VII. What I Told the Mummy
Grace Angel again met me at the door. This time, however, her actions were of an even more vague character, and her eyes even more dilated. Evidently, by the way she shimmered in front of me, whatever it was that she used to keep from slipping over the edge completely she was using a bit more. Just inside the door I was introduced to the pill-pusher (a Dr. Croaker, I seem to recall), who tersely informed me that the patient had only a few hours to live, was weak, and at times incoherent. In short, make it short.

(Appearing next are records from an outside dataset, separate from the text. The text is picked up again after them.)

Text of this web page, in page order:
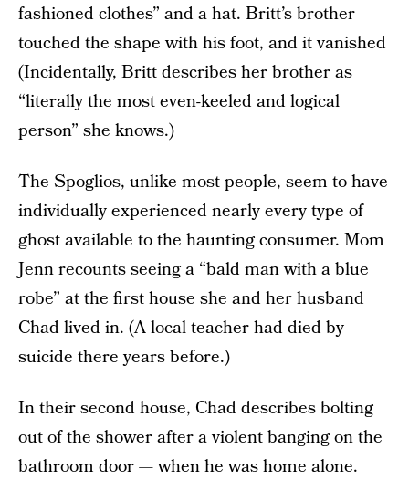
fashioned clothes” and a hat. Britt’s brother
touched the shape with his foot, and it vanished
(Incidentally, Britt describes her brother as
“literally the most even-keeled and logical
person” she knows.)
The Spoglios, unlike most people, seem to have
individually experienced nearly every type of
ghost available to the haunting consumer. Mom
Jenn recounts seeing a “bald man with a blue
robe” at the first house she and her husband
Chad lived in. (A local teacher had died by
suicide there years before.)
In their second house, Chad describes bolting
out of the shower after a violent banging on the
bathroom door — when he was home alone.

“Gotcha, Doc,” I said, nodding to Grace. I followed her dreamy wiggle up the stairs.
The room was as dark and dank as ever, but this time I found Casca camped out in an oxygen tent; I think he had a few more tubes sticking into him as well.
The corpse-to-be was roused, and I stuck my head into the hermetically transparent seclusion of the clear plastic enclosure. He looked up at me, recognition only slowly coming into his clouded eyes.
“Did you find the boy who killed Bozo?” he rasped, apparently in as right a mind as he had.
“I did,” I said.
His eyes widened, and feebly he tried to lean up.
“He's dying. He was a lawyer,” I said.
Casca's wrinkled features now twisted in puzzlement.
“A liar?” he asked.
“He's old, dying, and a lawyer,” I uselessly repeated.
“A dirty, old liar…” he mused. His voice was no more than a whisper, but it held a fine, hard edge of wonder – and the faintest hint of dark laughter.
Before I could say another word – but indeed what could I have said? – he patted my arm, dismissing me.
~
That evening, by special delivery, I received the fat bonus check I'd been promised; it was counter-signed by Grace Angel. In an attached note she thanked me for my services, informing me that Casca had passed away quietly some three hours after I had spoken to him.
Of course, it could be said that I perpetuated the illusion. But truth is relative, and only illusion is real. I have no illusions about that.
I put the check in my pocket, and called Maxy.